Healthy Heart Steps As you can see, it’s a good idea to take your cardiovascular health seriously. If you do, the chances are excellent that your heart and blood vessels will last you a long, healthy lifetime.

 

Here’s what you can do to prevent cardiovascular disease or stop it in its tracks:

Lose weight. When your weight is at a healthy level, you have a lowered risk for high blood pressure, heart disease, diabetes, stroke, some forms of cancer, and many other disorders and diseases.

 

Eat whole foods. Avoid eating “white foods”—white sugar, white flour, potatoes, white rice—and trans fats, found in commercial baked goods and fried fast foods. Instead, eat whole grains and lots of whole fruits and vegetables, which are high in fiber and keep carbohydrates from breaking down too fast in your body. Choose lean proteins, like fish, lean meat, and soy products such as tempeh. Use olive oil for cooking and dressings. Nuts and seeds aren’t low calorie, but they contain beneficial omega-3 fatty acids that fight inflammation and improve your blood lipid profile.

Quit smoking. Just 1 year after quitting, risk of coronary heart disease is reduced to half that of a smoker. You’ll feel better, look better, smell better—and you’ll regain your sense of smell, too.

 

Be active. Exercise not only lowers your risk of cardiovascular disease, it also reduces stress and helps prevent many other diseases, including cancer. Being physically active also regulates your metabolism, improves your body’s use of insulin, helps keep your weight normal, and benefits blood pressure.  If you really don’t like to exercise, there are plenty of others ways to get moving, like playing sports, dancing, or taking the stairs.

 

Manage chronic conditions, such as diabetes and high blood pressure. Both can damage blood vessels and cause heart disease if uncontrolled. If you have diabetes but control your blood glucose levels, you reduce your risk of having any cardiovascular disease event (such as a heart attack) by 42%. Know where you stand by having regular checkups and keeping track of your blood lipid levels and blood pressure readings.

 

Relax. For the sake of your health and happiness—particularly your cardiovascular health—make some form of relaxation a regular part of your daily schedule. When you relax, your parasympathetic nervous system kicks in to counter the effects of your sympathetic nervous system—if your sympathetic nervous system is an accelerator, then your parasympathetic nervous system is the brake. Cortisol levels drop and your heart rate slows, blood vessels dilate, breathing slows and deepens, and blood pressure drops to normal.

 

Oxytocin enhances this process. It acts as both a hormone and a neuropeptide, released from the bloodstream and also by nerve centers in the brain. Oxytocin triggers reactions that enhance your ability to de-stress and also to behave calmly in stressful situations. Not only does it immediately relieve stress symptoms, like high blood pressure, but it’s also been found have long-term calming effects—up to 3 weeks.

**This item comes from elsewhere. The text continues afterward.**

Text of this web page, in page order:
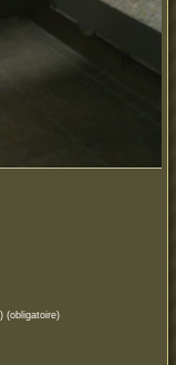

Animal studies have revealed that the heart tissue has oxytocin receptors . Dopamine is a hormone and neuropeptide associated with pleasure and reward. Evidence has been found of dopamine receptors in the human heart as well—more evidence of the strong link between your brain and your heart.

 

There are many ways to relax. Meditation can be an adjustment at first, but continued practice will bring  a sense of peace and joy that will carry over into your entire day. Meditation lowers levels of the “stress hormone,” cortisol.[Link: http://www.sciencedirect.com/science/article/pii/S0306453097000036] Meditation has also been found to lead to increases in the size of areas of the brain involved in learning and memory processes, emotion regulation, self-referential processing, and perspective taking.

 

Yoga and Tai Chi can relieve stress while improving your strength and flexibility. Aerobic exercise can be a great stress reliever. It’s been found to raise your brain’s levels of endorphins, natural opiates that are responsible for the “runner’s high.” ]

 

Treat yourself well. Your cardiovascular health is in your own hands!